13U moet de HEERE, uw God, vrezen, Hem dienen en bij Zijn Naam zweren.
14U mag niet achter andere goden, de goden van de volken die rondom u zijn, aan gaan,
15want de HEERE, uw God, is een na-ijverig God in uw midden; anders ontbrandt de toorn van de HEERE, uw God, tegen u en vaagt Hij u weg van de aardbodem.
16U mag de HEERE, uw God, niet op de proef stellen, zoals u Hem bij Massa op de proef gesteld hebt.
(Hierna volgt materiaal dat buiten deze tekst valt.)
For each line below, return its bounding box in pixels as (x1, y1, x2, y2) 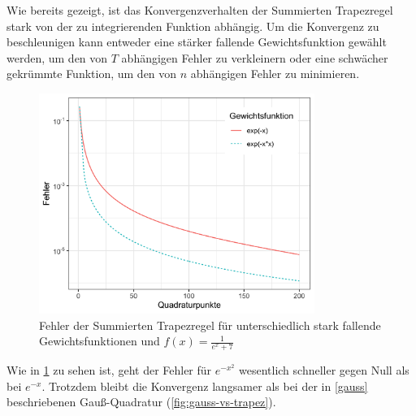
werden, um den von (6, 49, 108, 66)
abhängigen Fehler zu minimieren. (190, 65, 360, 82)
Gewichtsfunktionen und (39, 332, 160, 349)
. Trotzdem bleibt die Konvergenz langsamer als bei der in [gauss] (41, 377, 368, 394)
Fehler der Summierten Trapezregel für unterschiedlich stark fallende (39, 316, 381, 333)
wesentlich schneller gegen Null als (238, 362, 409, 379)
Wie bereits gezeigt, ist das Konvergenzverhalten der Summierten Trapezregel (6, 2, 393, 18)
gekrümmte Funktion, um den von (6, 65, 177, 82)

17U moet de geboden van de HEERE, uw God, Zijn getuigenissen en Zijn verordeningen, die Hij u geboden heeft, nauwgezet in acht nemen.
18En u moet doen wat juist en goed is in de ogen van de HEERE, opdat het u goed gaat, en u er komt, en het goede land dat de HEERE uw vaderen onder ede beloofd heeft, in bezit neemt,
19om al uw vijanden van voor uw ogen te verjagen, zoals de HEERE gesproken heeft.
20Wanneer uw zoon u morgen vraagt: Wat zijn dat voor getuigenissen, verordeningen en bepalingen die de HEERE, onze God, u geboden heeft?
21dan moet u tegen uw zoon zeggen: Wij waren slaven van de farao in Egypte, maar de HEERE heeft ons met sterke hand uit Egypte geleid.
22En de HEERE gaf tekenen en wonderen, groot en onheilbrengend, in Egypte, aan de farao en aan zijn hele huis, voor onze ogen.
23Maar ons leidde Hij daarvandaan, om ons hierheen te brengen en ons het land te geven, dat Hij onze vaderen onder ede beloofd had.
24En de HEERE gebood ons al deze verordeningen te houden, om de HEERE, onze God, te vrezen, ons ten goede, alle dagen, om ons in leven te houden, zoals het op deze dag is.
25Het zal voor ons gerechtigheid zijn als wij al deze geboden nauwlettend in acht nemen, voor het aangezicht van de HEERE, onze God, zoals Hij ons geboden heeft.